EXERCISE INSTRUCTIONS: Output the entries below word for word, stopping once the line containing "trưng qua phân" is done, and omit each picture.

PROVIDED RECORDS START

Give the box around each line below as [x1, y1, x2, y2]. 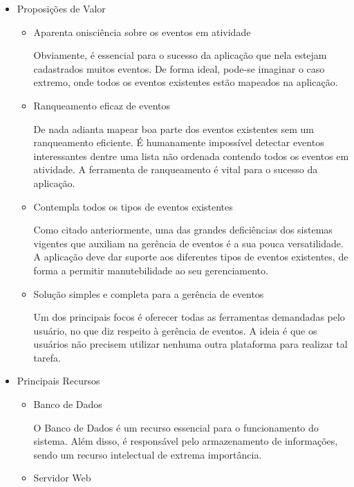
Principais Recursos [17, 373, 100, 388]
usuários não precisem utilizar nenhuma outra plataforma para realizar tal [33, 337, 348, 351]
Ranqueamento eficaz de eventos [33, 98, 170, 112]
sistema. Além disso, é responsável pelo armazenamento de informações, [33, 434, 338, 448]
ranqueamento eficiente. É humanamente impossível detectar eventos [33, 135, 324, 150]
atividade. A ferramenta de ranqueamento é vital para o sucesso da [33, 162, 318, 177]
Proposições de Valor [17, 1, 106, 15]
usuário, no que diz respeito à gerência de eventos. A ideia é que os [33, 323, 317, 337]
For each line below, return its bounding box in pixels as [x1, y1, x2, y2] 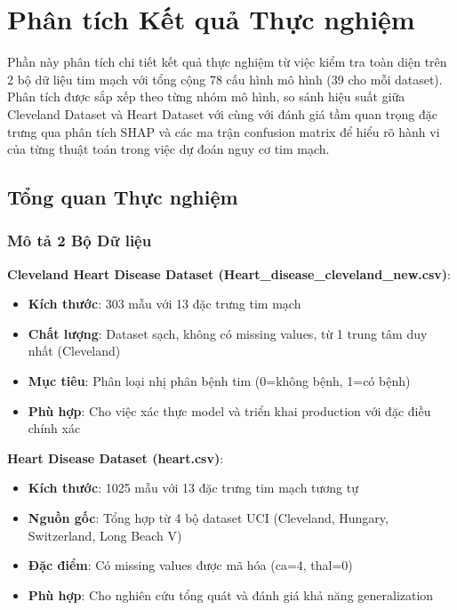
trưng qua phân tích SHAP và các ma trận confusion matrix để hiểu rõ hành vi [7, 122, 440, 140]
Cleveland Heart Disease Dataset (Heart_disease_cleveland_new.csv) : [7, 264, 451, 283]
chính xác [28, 419, 81, 437]
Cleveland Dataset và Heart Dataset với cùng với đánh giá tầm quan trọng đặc [7, 104, 437, 123]
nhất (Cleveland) [28, 341, 121, 360]
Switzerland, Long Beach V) [28, 526, 182, 544]
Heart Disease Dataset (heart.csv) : [7, 448, 224, 467]
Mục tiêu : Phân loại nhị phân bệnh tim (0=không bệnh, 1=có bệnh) [28, 372, 411, 390]
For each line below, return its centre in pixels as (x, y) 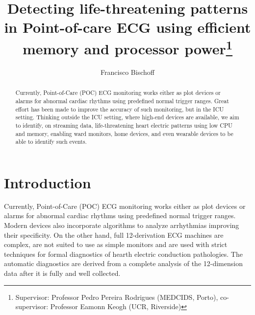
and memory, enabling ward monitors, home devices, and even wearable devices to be (124, 133)
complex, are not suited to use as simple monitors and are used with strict (116, 244)
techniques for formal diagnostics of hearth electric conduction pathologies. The (123, 254)
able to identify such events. (51, 142)
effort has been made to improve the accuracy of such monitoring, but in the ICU (120, 109)
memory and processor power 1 (127, 47)
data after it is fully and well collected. (62, 273)
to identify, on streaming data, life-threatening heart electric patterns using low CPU (124, 125)
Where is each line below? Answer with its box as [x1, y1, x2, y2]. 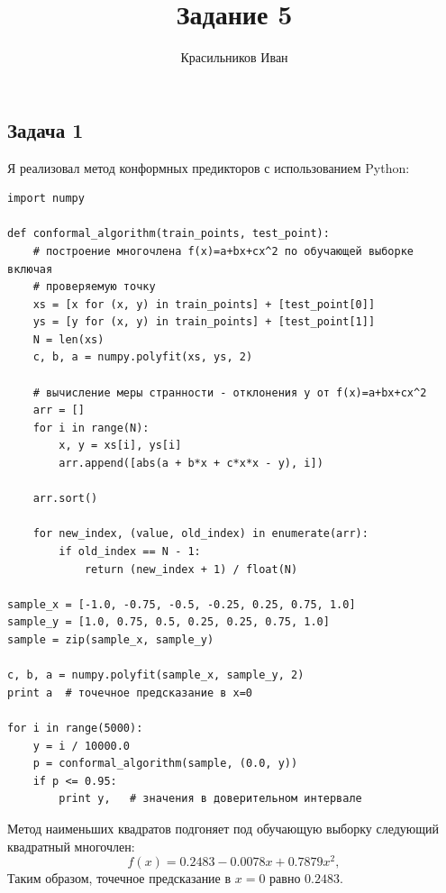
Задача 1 [7, 115, 84, 143]
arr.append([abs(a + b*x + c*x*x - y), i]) [59, 457, 323, 470]
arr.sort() [32, 492, 98, 506]
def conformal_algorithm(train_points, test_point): [7, 227, 330, 241]
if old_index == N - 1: [59, 545, 201, 558]
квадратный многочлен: [7, 836, 135, 855]
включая [7, 262, 53, 276]
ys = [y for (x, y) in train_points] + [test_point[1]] [32, 315, 376, 329]
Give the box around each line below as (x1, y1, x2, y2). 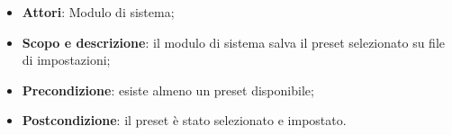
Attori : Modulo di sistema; (22, 3, 175, 21)
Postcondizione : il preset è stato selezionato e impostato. (22, 111, 347, 130)
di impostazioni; (22, 50, 111, 69)
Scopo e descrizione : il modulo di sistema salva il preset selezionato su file (22, 32, 446, 51)
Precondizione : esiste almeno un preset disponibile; (22, 80, 314, 99)
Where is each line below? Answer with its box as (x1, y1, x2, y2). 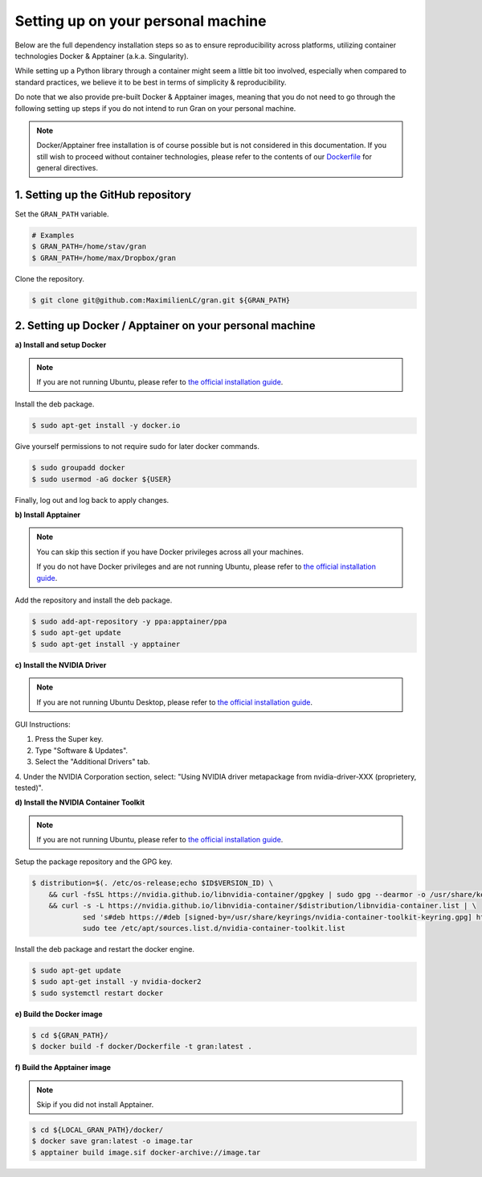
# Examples (31, 230, 75, 240)
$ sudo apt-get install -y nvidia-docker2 (31, 977, 202, 986)
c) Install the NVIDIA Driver (14, 660, 107, 669)
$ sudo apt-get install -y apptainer (31, 640, 181, 648)
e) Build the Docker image (14, 1009, 103, 1019)
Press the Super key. (35, 735, 104, 744)
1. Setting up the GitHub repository (14, 187, 192, 201)
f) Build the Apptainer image (14, 1063, 112, 1072)
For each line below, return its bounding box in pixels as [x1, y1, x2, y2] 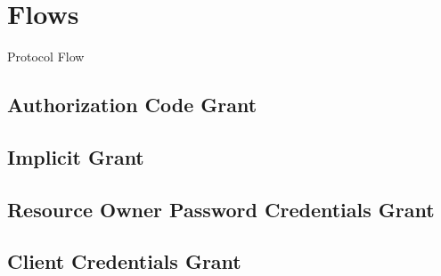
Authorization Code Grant [7, 91, 257, 118]
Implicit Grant [7, 142, 144, 170]
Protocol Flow [7, 47, 85, 66]
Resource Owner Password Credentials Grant [7, 195, 435, 223]
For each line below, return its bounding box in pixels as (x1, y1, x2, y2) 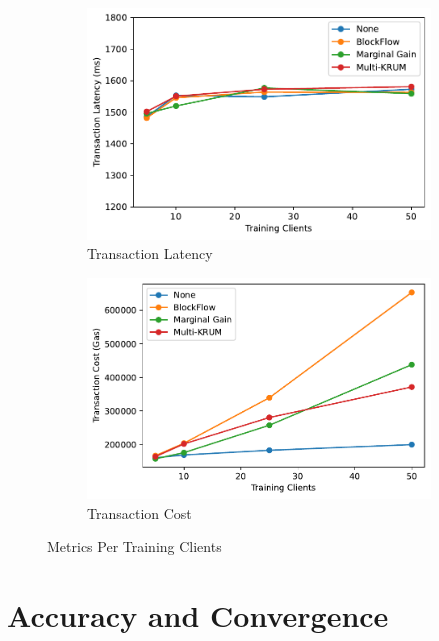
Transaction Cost (87, 502, 192, 523)
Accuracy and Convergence (7, 594, 389, 635)
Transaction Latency (87, 243, 213, 264)
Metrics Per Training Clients (47, 536, 222, 557)
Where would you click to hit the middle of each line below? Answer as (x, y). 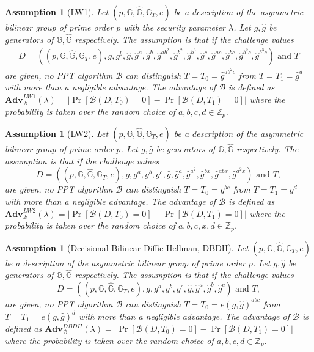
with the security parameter (174, 27)
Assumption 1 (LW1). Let (57, 12)
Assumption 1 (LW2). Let (57, 133)
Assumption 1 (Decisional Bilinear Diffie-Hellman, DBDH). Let (127, 247)
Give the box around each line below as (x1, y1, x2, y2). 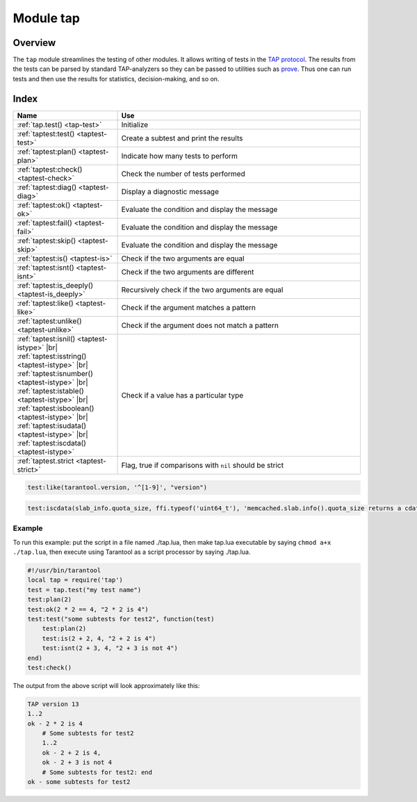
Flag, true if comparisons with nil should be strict (121, 460, 284, 470)
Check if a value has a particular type (121, 390, 244, 400)
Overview (13, 37, 56, 49)
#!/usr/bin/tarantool (27, 566, 101, 575)
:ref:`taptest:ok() (17, 200, 71, 210)
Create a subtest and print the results (121, 133, 243, 142)
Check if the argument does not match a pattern (121, 320, 279, 330)
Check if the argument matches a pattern (121, 302, 256, 312)
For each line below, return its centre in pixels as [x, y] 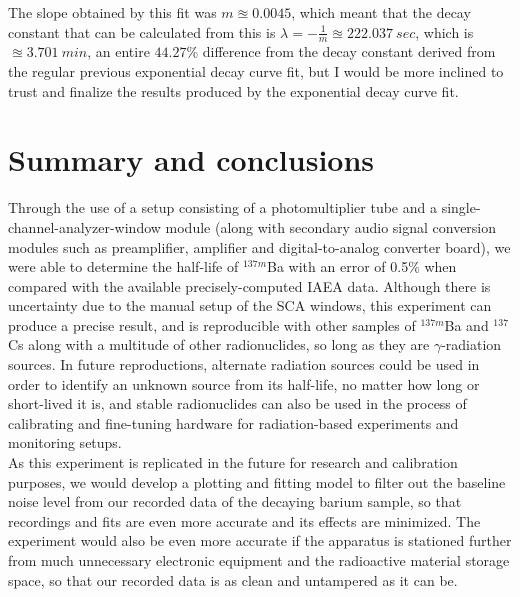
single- [461, 207]
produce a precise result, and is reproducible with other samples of [212, 324]
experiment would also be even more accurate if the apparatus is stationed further [260, 540]
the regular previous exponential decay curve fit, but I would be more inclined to [256, 71]
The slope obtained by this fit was [112, 12]
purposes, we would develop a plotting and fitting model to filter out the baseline [257, 481]
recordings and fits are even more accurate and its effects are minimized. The [244, 520]
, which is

PROVIDED RECORDS END

RESULT BELOW:
Give the box around each line below as [x1, y1, x2, y2]. 
Principais Recursos [17, 373, 100, 388]
usuários não precisem utilizar nenhuma outra plataforma para realizar tal [33, 337, 348, 351]
Ranqueamento eficaz de eventos [33, 98, 170, 112]
sistema. Além disso, é responsável pelo armazenamento de informações, [33, 434, 338, 448]
ranqueamento eficiente. É humanamente impossível detectar eventos [33, 135, 324, 150]
atividade. A ferramenta de ranqueamento é vital para o sucesso da [33, 162, 318, 177]
Proposições de Valor [17, 1, 106, 15]
usuário, no que diz respeito à gerência de eventos. A ideia é que os [33, 323, 317, 337]
For each line below, return its bounding box in pixels as [x1, y1, x2, y2] 
trưng qua phân tích SHAP và các ma trận confusion matrix để hiểu rõ hành vi [7, 122, 440, 140]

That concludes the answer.